Assignment | If a line of the records holds the word "data", copy it out.
-- Input records follows --
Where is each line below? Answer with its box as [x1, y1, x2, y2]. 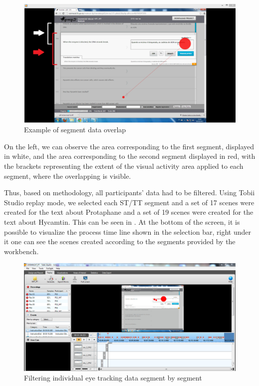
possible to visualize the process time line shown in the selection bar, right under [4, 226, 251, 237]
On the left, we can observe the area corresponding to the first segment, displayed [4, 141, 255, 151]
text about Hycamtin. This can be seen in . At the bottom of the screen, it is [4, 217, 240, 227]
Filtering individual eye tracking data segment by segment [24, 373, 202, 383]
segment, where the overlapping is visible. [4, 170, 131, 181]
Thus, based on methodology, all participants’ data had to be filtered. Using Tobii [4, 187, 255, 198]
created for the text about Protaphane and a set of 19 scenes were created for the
-- Input records concluded --
-- Input records follows --
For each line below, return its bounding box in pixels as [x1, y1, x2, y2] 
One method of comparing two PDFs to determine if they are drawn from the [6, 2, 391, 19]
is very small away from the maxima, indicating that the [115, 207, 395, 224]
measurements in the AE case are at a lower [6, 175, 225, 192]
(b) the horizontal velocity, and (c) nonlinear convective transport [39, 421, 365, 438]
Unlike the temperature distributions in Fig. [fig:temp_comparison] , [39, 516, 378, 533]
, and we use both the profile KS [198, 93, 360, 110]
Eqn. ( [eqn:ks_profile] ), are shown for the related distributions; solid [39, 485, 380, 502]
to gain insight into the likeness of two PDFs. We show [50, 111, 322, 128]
-- Input records concluded --
-- Input records follows --
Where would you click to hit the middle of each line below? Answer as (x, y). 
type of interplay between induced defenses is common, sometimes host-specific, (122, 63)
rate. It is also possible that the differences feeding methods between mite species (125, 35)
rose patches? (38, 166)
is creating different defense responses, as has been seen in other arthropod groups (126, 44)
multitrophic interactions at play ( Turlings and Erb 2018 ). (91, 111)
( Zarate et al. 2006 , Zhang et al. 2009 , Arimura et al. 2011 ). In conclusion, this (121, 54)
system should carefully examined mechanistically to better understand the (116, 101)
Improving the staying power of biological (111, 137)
-- Input records concluded --
Solution to this exercise |
Filtering individual eye tracking data segment by segment [24, 373, 202, 383]
Thus, based on methodology, all participants’ data had to be filtered. Using Tobii [4, 187, 255, 198]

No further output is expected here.